NATO’s Trump problem

​Trump standing in front of a sign and a rollercoaster surrounded my military personnel and supplies.
Trump standing in front of a sign and a rollercoaster surrounded my military personnel and supplies.
Jess Frampton

Former president and likely Republican nominee Donald Trump caused a ruckus across the pond over the weekend when he said that he would encourage Russia to attack any NATO member falling short on their defense spending goals (2% of GDP or more). Predictably, this got America’s European allies, most of whom were already pretty agitated about the prospect of a second Trump presidency, decidedly panicky.

It's easy to see why. During his first term in the White House, Trump repeatedly threatened to pull back from longstanding US security commitments to NATO as a lever to force European allies to shoulder more of the financial burden of their defense and to secure favorable trade concessions. His latest remarks are the first, however, explicitly encouraging Russia – a country openly hostile to NATO and currently leading a war of aggression in Ukraine – to attack other NATO members. Despite significant increases in defense spending since Russia’s annexation of Crimea in 2014, European allies are still largely dependent on US military capabilities to maintain credible deterrence. If Trump were to act on his threats at a time when war is raging on Europe’s doorstep, Ukraine’s prospects for victory are shrinking, and Russia’s expansionist appetite remains unsated, Europe would find itself in an unenviable position.

At the same time, there is a point beneath Trump’s threats. It is indeed the case that most of the largest NATO economies – including Germany, France, Italy, and Spain – have been underinvesting in their own defense for decades, confident that the “peace dividend” would last forever or else that they could free-ride on the US security guarantee indefinitely...despite continued pleas from US presidents of both parties for them to become more co-equal partners in European security. Yet they have been allowed to get away with this rather unacceptable state of affairs at their own peril, their consistent failure to invest in their own defense weakening NATO and emboldening Vladimir Putin as much as (if not more than) any Trump statement could.

In that sense, Trump’s escalating withdrawal/abandonment threats are important for both Europe and NATO in the long term, insofar as European leaders find them credible enough to finally start taking European security seriously. Asking them hasn’t worked. And the status quo is increasingly untenable to growing numbers of Americans.
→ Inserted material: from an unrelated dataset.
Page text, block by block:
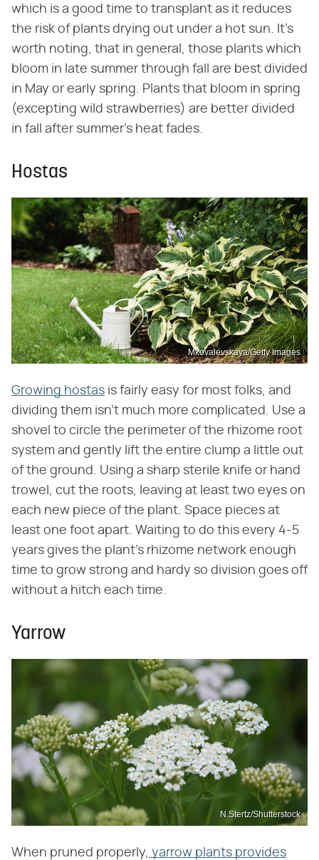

Admittedly, the gambit is not without downsides. The threat of withdrawal/abandonment risks turning NATO, which has historically been widely understood as a strategic alliance in America’s own vital security interest, into a largely transactional arrangement. You may think transactional doesn’t sound so bad – they get something, we get something, everyone wins, right? But that’s not how military alliances and deterrence work. The moment it becomes clear that NATO is bound not by trust and shared interests but by quid pro quo, the security guarantee is rendered less credible in the eyes of adversaries (who know the US will not go to war to defend another country solely for money) and therefore less valuable for partners.

Most importantly, this assumes that Trump is playing hardball and just wants to leverage the US security guarantee to get the Europeans to pull more of their weight and to secure gains in other areas such as trade, much like he did in his first term. However, there are those who have worked with him, such as former national security adviser John Bolton, who believe that Trump doesn’t actually care whether NATO members increase their burden-sharing and is just looking for a pretext to abandon an alliance he has always seen as an inherently bad deal for America. According to Bolton, it's not a bluff, it’s not a negotiating tactic, it’s not even a shakedown: it’s his deeply-held policy stance. Big if true, as they say.

This would be the ultimate nightmare scenario for the Europeans, who have neither the leadership, the cash, nor the trust to fill the gaping hole left by the (de facto or de jure) withdrawal of the US security guarantee. Rather than galvanize the continent, political and military fragmentation would ensue. Some countries would try to “buy” bilateral security agreements from the Trump administration, while others would cozy up to Moscow instead. Yet others, such as the Nordic and Baltic states, would band together in regional security groupings.

The damage to European unity and security would be heavy. But so would the damage to America’s credibility and global standing.